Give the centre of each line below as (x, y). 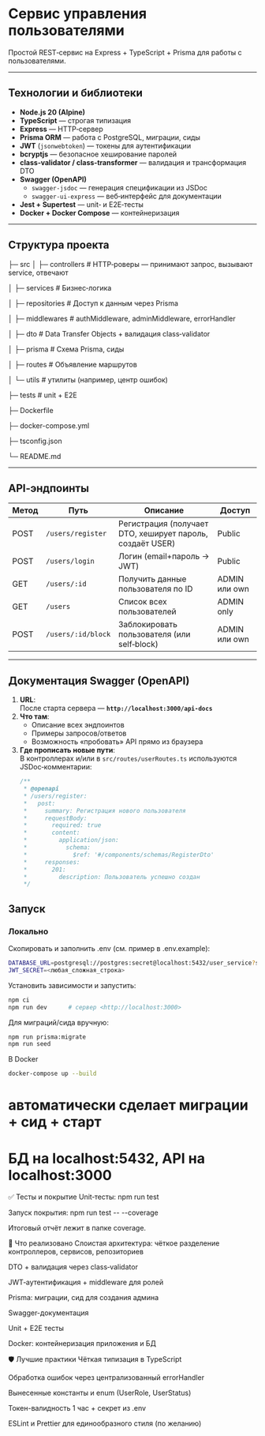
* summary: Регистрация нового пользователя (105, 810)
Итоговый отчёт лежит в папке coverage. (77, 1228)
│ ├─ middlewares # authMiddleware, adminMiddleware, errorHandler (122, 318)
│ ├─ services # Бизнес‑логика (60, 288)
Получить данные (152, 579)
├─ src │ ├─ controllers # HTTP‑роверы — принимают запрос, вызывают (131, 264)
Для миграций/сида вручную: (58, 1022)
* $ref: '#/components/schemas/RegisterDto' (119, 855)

• • • • • • •

Could you retype every record exactly, leaving the pictures out?

Give the centre of each line below as (x, y). 
* summary: Регистрация нового пользователя (105, 810)
Итоговый отчёт лежит в папке coverage. (77, 1228)
│ ├─ middlewares # authMiddleware, adminMiddleware, errorHandler (122, 318)
│ ├─ services # Бизнес‑логика (60, 288)
Получить данные (152, 579)
├─ src │ ├─ controllers # HTTP‑роверы — принимают запрос, вызывают (131, 264)
Для миграций/сида вручную: (58, 1022)
* $ref: '#/components/schemas/RegisterDto' (119, 855)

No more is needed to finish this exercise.